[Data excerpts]
------------

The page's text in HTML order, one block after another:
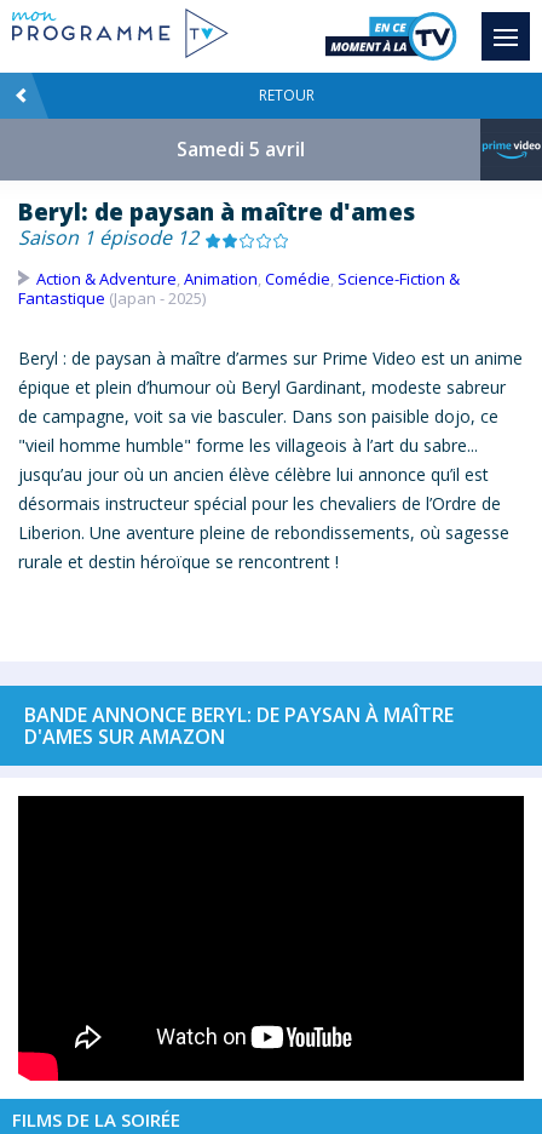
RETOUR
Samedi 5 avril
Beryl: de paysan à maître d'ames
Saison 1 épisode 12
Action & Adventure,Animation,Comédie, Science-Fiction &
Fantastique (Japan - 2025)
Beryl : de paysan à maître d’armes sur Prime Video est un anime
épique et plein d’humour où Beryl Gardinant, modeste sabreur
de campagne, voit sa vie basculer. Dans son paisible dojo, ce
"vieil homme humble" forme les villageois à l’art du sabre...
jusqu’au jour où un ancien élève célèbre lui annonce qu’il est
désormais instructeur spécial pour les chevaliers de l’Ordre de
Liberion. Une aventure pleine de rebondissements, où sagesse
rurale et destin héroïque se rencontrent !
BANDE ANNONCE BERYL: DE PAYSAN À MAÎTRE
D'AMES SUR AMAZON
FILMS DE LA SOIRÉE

------------

**TASK TO COMPLETE**
Return the lines above, from the one containing "BANDE ANNONCE BERYL: DE PAYSAN À MAÎTRE" to the end, exactly as they stand.

**RESPONSE TO THE TASK**
BANDE ANNONCE BERYL: DE PAYSAN À MAÎTRE
D'AMES SUR AMAZON
FILMS DE LA SOIRÉE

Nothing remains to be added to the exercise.